* **Your instructions**
Take every line from the records below that includes the word "following".

* **Provided data**
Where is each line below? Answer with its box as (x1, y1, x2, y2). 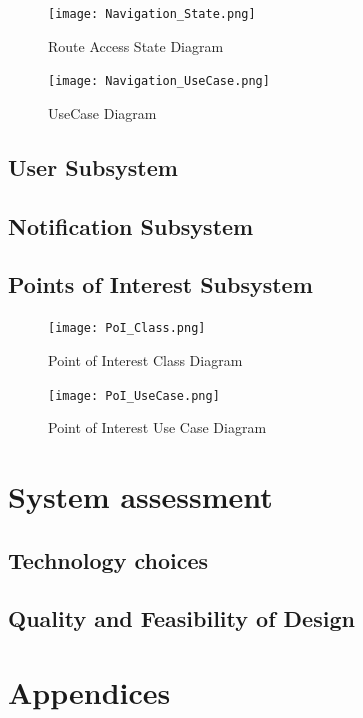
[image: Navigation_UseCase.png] (48, 74, 270, 89)
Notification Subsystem (8, 210, 254, 241)
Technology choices (8, 544, 209, 575)
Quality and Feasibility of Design (8, 603, 355, 634)
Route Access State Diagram (48, 35, 224, 56)
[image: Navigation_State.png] (48, 7, 256, 21)
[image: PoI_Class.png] (48, 321, 206, 336)
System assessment (8, 475, 273, 516)
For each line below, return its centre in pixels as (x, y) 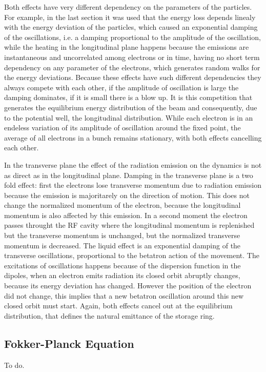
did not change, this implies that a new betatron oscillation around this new (124, 295)
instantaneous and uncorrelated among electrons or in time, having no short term (132, 57)
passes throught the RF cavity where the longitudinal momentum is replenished (129, 225)
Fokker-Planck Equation (69, 343)
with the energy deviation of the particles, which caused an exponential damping (131, 27)
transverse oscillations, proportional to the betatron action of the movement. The (132, 255)
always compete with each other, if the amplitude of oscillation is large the (121, 87)
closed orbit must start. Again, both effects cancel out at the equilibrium (118, 306)
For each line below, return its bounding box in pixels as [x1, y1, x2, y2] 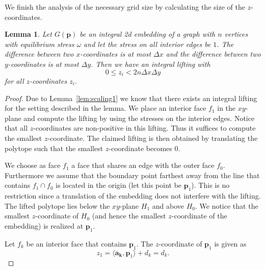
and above [152, 200, 184, 211]
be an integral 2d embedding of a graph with [79, 29, 216, 39]
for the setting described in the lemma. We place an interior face [5, 103, 206, 113]
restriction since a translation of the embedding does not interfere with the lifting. [5, 190, 261, 201]
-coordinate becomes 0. [109, 142, 180, 153]
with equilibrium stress [5, 38, 74, 49]
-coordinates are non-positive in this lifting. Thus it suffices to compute [33, 122, 256, 133]
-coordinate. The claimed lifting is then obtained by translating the [47, 132, 258, 143]
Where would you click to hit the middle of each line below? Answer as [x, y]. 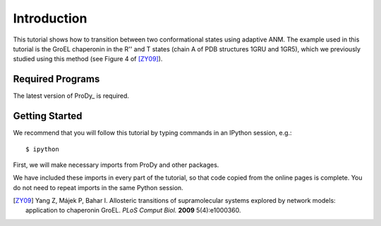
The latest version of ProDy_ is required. [71, 96]
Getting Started [48, 116]
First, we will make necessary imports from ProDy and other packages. [116, 165]
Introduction [50, 18]
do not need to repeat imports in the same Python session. [98, 187]
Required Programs [56, 79]
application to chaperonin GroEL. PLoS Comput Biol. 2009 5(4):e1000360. [133, 211]
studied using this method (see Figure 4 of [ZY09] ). [88, 59]
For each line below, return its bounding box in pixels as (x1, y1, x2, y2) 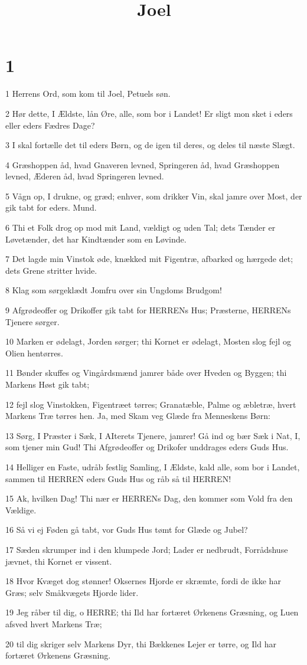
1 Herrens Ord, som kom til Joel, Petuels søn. (5, 87, 171, 100)
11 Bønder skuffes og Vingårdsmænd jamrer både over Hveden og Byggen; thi (5, 366, 287, 379)
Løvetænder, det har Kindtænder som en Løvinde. (5, 232, 187, 245)
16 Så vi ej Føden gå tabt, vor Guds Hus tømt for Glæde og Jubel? (5, 523, 248, 536)
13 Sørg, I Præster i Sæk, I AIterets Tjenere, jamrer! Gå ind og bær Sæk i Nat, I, (5, 429, 301, 441)
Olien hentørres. (5, 346, 63, 359)
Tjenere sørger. (5, 315, 60, 327)
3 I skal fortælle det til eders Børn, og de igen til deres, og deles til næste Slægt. (5, 139, 295, 151)
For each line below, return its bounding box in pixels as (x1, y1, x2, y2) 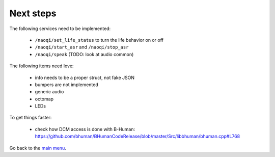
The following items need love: (9, 63, 74, 69)
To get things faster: (9, 115, 52, 121)
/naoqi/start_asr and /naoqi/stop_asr (35, 44, 129, 50)
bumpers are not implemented (35, 82, 99, 88)
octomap (35, 96, 53, 102)
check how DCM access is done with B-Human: (35, 126, 135, 132)
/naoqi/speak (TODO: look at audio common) (35, 51, 134, 57)
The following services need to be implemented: (9, 25, 111, 32)
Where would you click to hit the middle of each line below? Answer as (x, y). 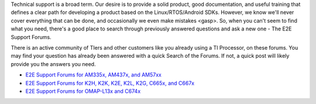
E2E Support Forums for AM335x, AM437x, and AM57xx (94, 75)
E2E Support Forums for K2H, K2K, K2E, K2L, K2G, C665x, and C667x (110, 83)
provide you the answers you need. (53, 64)
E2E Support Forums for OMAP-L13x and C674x (83, 91)
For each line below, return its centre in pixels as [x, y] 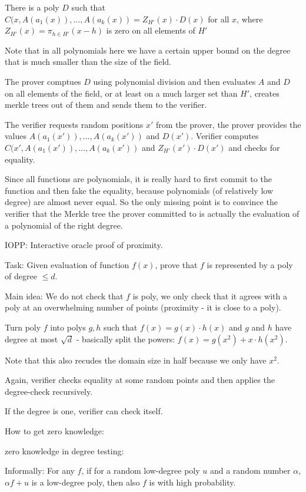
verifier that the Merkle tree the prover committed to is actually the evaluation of [152, 213]
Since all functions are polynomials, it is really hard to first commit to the [138, 179]
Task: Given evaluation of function [67, 264]
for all [219, 19]
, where [250, 19]
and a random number [250, 470]
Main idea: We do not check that [64, 295]
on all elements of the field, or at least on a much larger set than [121, 93]
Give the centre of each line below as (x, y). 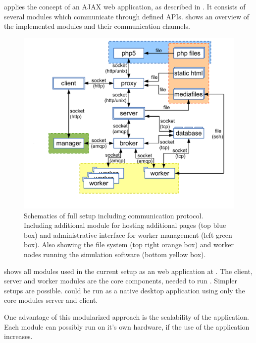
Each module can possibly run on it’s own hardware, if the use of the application (127, 326)
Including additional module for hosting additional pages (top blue (125, 225)
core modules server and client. (51, 300)
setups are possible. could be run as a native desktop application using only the (125, 290)
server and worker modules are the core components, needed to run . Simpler (121, 281)
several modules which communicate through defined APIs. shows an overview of (127, 16)
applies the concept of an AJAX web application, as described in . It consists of (125, 6)
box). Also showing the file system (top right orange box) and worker (129, 244)
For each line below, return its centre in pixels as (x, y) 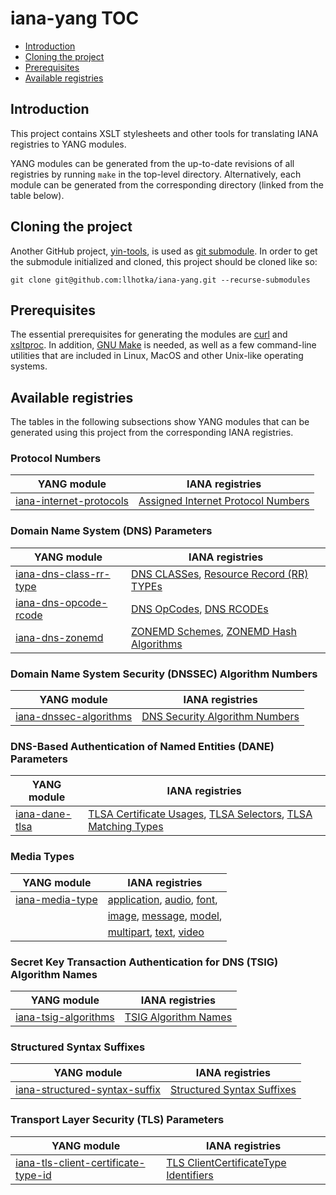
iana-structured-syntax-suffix (88, 1090)
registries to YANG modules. (68, 144)
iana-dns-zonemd (59, 637)
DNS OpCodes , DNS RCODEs (200, 609)
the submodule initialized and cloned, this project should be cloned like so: (164, 261)
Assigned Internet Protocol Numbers (224, 501)
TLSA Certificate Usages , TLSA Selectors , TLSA (200, 814)
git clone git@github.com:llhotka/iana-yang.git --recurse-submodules (160, 280)
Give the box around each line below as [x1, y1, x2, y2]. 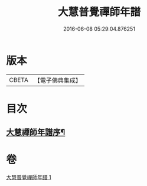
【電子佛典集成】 [34, 76, 81, 84]
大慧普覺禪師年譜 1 [6, 174, 51, 181]
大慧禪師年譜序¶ [6, 128, 66, 138]
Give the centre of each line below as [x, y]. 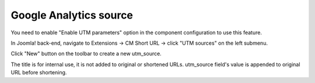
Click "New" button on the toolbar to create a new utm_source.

* **Reply**
The following items need love: (9, 63, 74, 69)
The following services need to be implemented: (9, 25, 111, 32)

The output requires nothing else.